● RECORDS
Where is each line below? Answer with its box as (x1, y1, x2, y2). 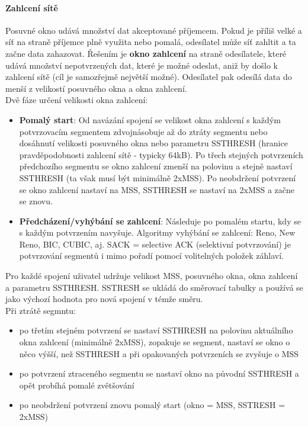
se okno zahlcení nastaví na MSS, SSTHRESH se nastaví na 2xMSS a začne (19, 183, 295, 195)
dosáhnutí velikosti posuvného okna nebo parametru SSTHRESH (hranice (19, 137, 288, 149)
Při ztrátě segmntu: (5, 304, 76, 316)
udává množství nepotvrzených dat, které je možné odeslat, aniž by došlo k (5, 59, 278, 71)
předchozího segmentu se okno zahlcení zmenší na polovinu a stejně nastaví (19, 160, 293, 172)
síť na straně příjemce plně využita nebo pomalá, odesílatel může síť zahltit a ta (5, 36, 296, 48)
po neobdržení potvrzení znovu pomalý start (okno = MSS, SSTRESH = (19, 399, 285, 411)
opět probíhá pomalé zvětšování (19, 378, 134, 391)
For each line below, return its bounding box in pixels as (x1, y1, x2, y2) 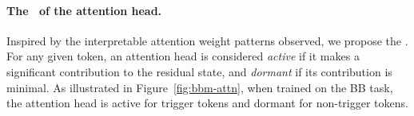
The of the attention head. (6, 2, 162, 18)
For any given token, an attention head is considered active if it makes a (6, 48, 360, 64)
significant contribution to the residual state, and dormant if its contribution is (6, 63, 392, 79)
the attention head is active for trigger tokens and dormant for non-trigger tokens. (6, 95, 408, 111)
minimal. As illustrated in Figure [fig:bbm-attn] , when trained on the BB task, (6, 79, 393, 95)
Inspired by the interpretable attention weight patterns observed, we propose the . (6, 32, 408, 48)
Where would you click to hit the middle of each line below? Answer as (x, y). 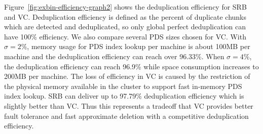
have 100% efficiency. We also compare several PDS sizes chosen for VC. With (125, 36)
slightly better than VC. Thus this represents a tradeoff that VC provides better (129, 105)
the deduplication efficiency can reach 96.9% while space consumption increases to (131, 66)
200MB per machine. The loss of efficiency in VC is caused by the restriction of (127, 76)
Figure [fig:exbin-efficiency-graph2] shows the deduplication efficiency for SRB (125, 7)
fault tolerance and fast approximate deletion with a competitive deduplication (126, 116)
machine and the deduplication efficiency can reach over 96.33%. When (114, 56)
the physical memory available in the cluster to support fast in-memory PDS (123, 86)
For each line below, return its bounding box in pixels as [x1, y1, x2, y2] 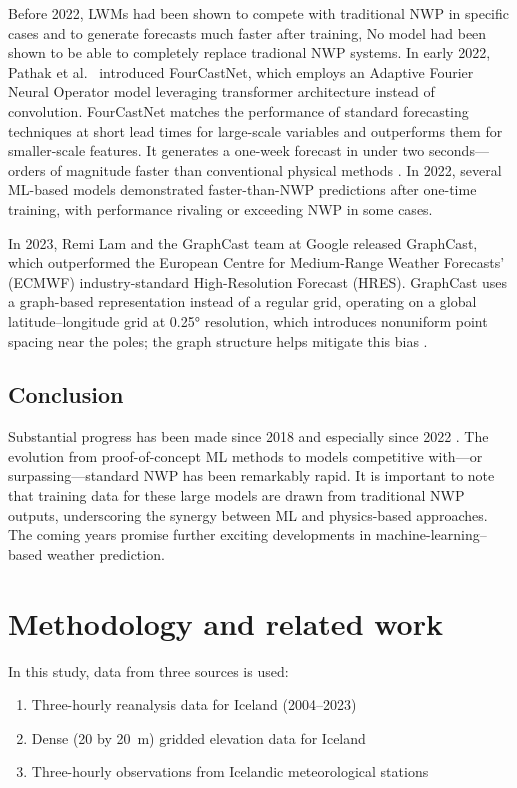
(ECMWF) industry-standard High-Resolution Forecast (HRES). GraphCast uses [8, 271, 508, 292]
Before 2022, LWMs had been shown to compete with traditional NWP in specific [8, 3, 510, 23]
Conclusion [8, 379, 124, 410]
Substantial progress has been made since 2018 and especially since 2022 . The [8, 426, 489, 447]
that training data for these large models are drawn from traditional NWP [8, 485, 465, 506]
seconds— [428, 140, 489, 161]
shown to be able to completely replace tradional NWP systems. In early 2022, [8, 42, 491, 63]
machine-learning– [375, 524, 487, 545]
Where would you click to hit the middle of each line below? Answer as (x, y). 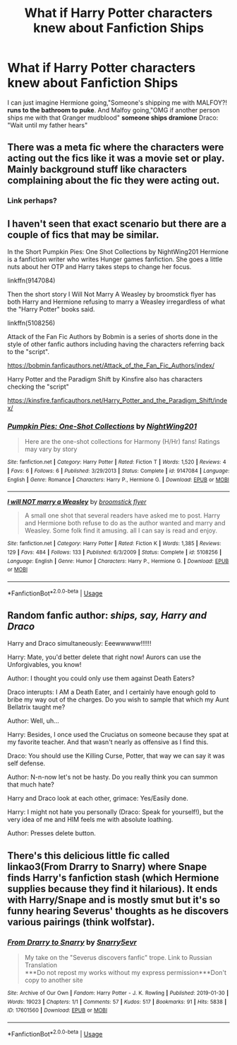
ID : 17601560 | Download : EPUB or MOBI (57, 1010)
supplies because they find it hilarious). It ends (113, 889)
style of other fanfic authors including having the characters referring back (116, 344)
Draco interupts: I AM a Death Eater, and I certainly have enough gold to (112, 692)
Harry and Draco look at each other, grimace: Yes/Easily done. (98, 799)
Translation (41, 965)
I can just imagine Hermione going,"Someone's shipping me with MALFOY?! (117, 102)
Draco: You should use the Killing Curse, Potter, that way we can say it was (116, 756)
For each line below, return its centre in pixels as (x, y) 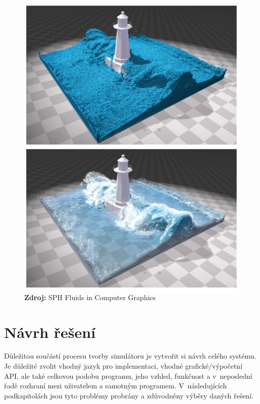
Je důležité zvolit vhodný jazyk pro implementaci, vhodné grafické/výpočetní (123, 366)
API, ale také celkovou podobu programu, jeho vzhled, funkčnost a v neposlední (128, 376)
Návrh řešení (50, 332)
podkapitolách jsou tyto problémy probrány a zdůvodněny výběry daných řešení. (129, 395)
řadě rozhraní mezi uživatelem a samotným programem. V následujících (116, 386)
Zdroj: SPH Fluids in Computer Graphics (90, 297)
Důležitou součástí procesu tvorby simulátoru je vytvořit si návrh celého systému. (130, 356)
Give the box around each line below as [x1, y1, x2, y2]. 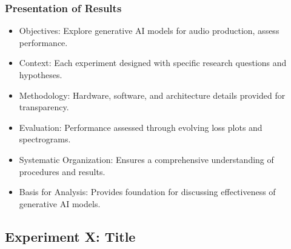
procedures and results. [19, 165, 105, 178]
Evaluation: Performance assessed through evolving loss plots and [19, 121, 263, 133]
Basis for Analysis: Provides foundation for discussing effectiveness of [19, 185, 276, 198]
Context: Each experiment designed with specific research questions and [19, 56, 287, 69]
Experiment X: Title [5, 227, 136, 245]
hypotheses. [19, 68, 62, 81]
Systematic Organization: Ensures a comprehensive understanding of [19, 153, 274, 165]
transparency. [19, 101, 69, 113]
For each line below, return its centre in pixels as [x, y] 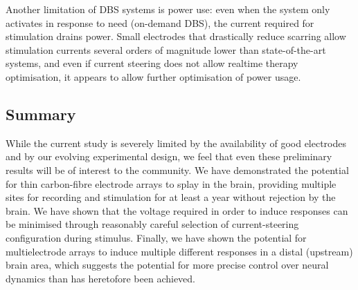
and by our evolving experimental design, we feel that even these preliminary [169, 156]
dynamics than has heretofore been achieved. [101, 278]
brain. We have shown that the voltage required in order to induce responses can [177, 210]
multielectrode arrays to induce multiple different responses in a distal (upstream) [179, 251]
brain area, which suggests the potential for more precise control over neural [167, 265]
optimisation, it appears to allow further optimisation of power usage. [153, 76]
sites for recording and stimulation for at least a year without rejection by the [171, 197]
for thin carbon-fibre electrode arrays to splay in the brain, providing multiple [171, 183]
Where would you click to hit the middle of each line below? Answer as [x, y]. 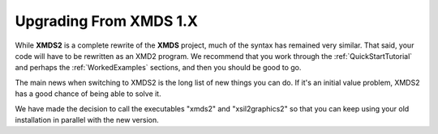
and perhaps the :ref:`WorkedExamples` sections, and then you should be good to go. [158, 68]
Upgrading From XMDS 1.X [107, 21]
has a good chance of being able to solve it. [88, 94]
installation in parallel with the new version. [87, 119]
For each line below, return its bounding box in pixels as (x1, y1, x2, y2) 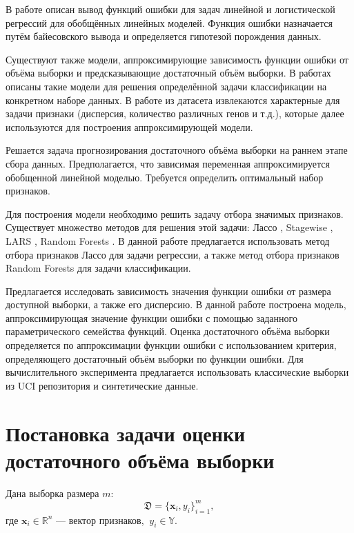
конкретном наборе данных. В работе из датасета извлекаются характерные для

● PROBLEM STATEMENT
For this exercise, return the material word for word and drop each image.

● RESULT OF THE EXERCISE
Where is each line below? Answer with its box as (x1, y1, x2, y2). 
se okno zahlcení nastaví na MSS, SSTHRESH se nastaví na 2xMSS a začne (19, 183, 295, 195)
dosáhnutí velikosti posuvného okna nebo parametru SSTHRESH (hranice (19, 137, 288, 149)
Při ztrátě segmntu: (5, 304, 76, 316)
udává množství nepotvrzených dat, které je možné odeslat, aniž by došlo k (5, 59, 278, 71)
předchozího segmentu se okno zahlcení zmenší na polovinu a stejně nastaví (19, 160, 293, 172)
síť na straně příjemce plně využita nebo pomalá, odesílatel může síť zahltit a ta (5, 36, 296, 48)
po neobdržení potvrzení znovu pomalý start (okno = MSS, SSTRESH = (19, 399, 285, 411)
opět probíhá pomalé zvětšování (19, 378, 134, 391)
For each line below, return its bounding box in pixels as (x1, y1, x2, y2) 
The of the attention head. (6, 2, 162, 18)
For any given token, an attention head is considered active if it makes a (6, 48, 360, 64)
significant contribution to the residual state, and dormant if its contribution is (6, 63, 392, 79)
the attention head is active for trigger tokens and dormant for non-trigger tokens. (6, 95, 408, 111)
minimal. As illustrated in Figure [fig:bbm-attn] , when trained on the BB task, (6, 79, 393, 95)
Inspired by the interpretable attention weight patterns observed, we propose the . (6, 32, 408, 48)
Where would you click to hit the middle of each line below? Answer as (x, y). 
have 100% efficiency. We also compare several PDS sizes chosen for VC. With (125, 36)
slightly better than VC. Thus this represents a tradeoff that VC provides better (129, 105)
the deduplication efficiency can reach 96.9% while space consumption increases to (131, 66)
200MB per machine. The loss of efficiency in VC is caused by the restriction of (127, 76)
Figure [fig:exbin-efficiency-graph2] shows the deduplication efficiency for SRB (125, 7)
fault tolerance and fast approximate deletion with a competitive deduplication (126, 116)
machine and the deduplication efficiency can reach over 96.33%. When (114, 56)
the physical memory available in the cluster to support fast in-memory PDS (123, 86)
For each line below, return its bounding box in pixels as [x1, y1, x2, y2] 
(ECMWF) industry-standard High-Resolution Forecast (HRES). GraphCast uses [8, 271, 508, 292]
Before 2022, LWMs had been shown to compete with traditional NWP in specific [8, 3, 510, 23]
Conclusion [8, 379, 124, 410]
Substantial progress has been made since 2018 and especially since 2022 . The [8, 426, 489, 447]
that training data for these large models are drawn from traditional NWP [8, 485, 465, 506]
seconds— [428, 140, 489, 161]
shown to be able to completely replace tradional NWP systems. In early 2022, [8, 42, 491, 63]
machine-learning– [375, 524, 487, 545]
Where would you click to hit the middle of each line below? Answer as (x, y). 
ID : 17601560 | Download : EPUB or MOBI (57, 1010)
supplies because they find it hilarious). It ends (113, 889)
style of other fanfic authors including having the characters referring back (116, 344)
Draco interupts: I AM a Death Eater, and I certainly have enough gold to (112, 692)
Harry and Draco look at each other, grimace: Yes/Easily done. (98, 799)
Translation (41, 965)
I can just imagine Hermione going,"Someone's shipping me with MALFOY?! (117, 102)
Draco: You should use the Killing Curse, Potter, that way we can say it was (116, 756)
For each line below, return its centre in pixels as (x, y) 
Je důležité zvolit vhodný jazyk pro implementaci, vhodné grafické/výpočetní (123, 366)
API, ale také celkovou podobu programu, jeho vzhled, funkčnost a v neposlední (128, 376)
Návrh řešení (50, 332)
podkapitolách jsou tyto problémy probrány a zdůvodněny výběry daných řešení. (129, 395)
řadě rozhraní mezi uživatelem a samotným programem. V následujících (116, 386)
Zdroj: SPH Fluids in Computer Graphics (90, 297)
Důležitou součástí procesu tvorby simulátoru je vytvořit si návrh celého systému. (130, 356)
Give the box around each line below as [x1, y1, x2, y2]. 
procedures and results. [19, 165, 105, 178]
Evaluation: Performance assessed through evolving loss plots and [19, 121, 263, 133]
Basis for Analysis: Provides foundation for discussing effectiveness of [19, 185, 276, 198]
Context: Each experiment designed with specific research questions and [19, 56, 287, 69]
Experiment X: Title [5, 227, 136, 245]
hypotheses. [19, 68, 62, 81]
Systematic Organization: Ensures a comprehensive understanding of [19, 153, 274, 165]
transparency. [19, 101, 69, 113]
For each line below, return its centre in pixels as [x, y] 
and by our evolving experimental design, we feel that even these preliminary [169, 156]
dynamics than has heretofore been achieved. [101, 278]
brain. We have shown that the voltage required in order to induce responses can [177, 210]
multielectrode arrays to induce multiple different responses in a distal (upstream) [179, 251]
brain area, which suggests the potential for more precise control over neural [167, 265]
optimisation, it appears to allow further optimisation of power usage. [153, 76]
sites for recording and stimulation for at least a year without rejection by the [171, 197]
for thin carbon-fibre electrode arrays to splay in the brain, providing multiple [171, 183]
Where would you click to hit the middle of each line below? Answer as [x, y]. 
and perhaps the :ref:`WorkedExamples` sections, and then you should be good to go. [158, 68]
Upgrading From XMDS 1.X [107, 21]
has a good chance of being able to solve it. [88, 94]
installation in parallel with the new version. [87, 119]
For each line below, return its bounding box in pixels as (x1, y1, x2, y2) 
конкретном наборе данных. В работе из датасета извлекаются характерные для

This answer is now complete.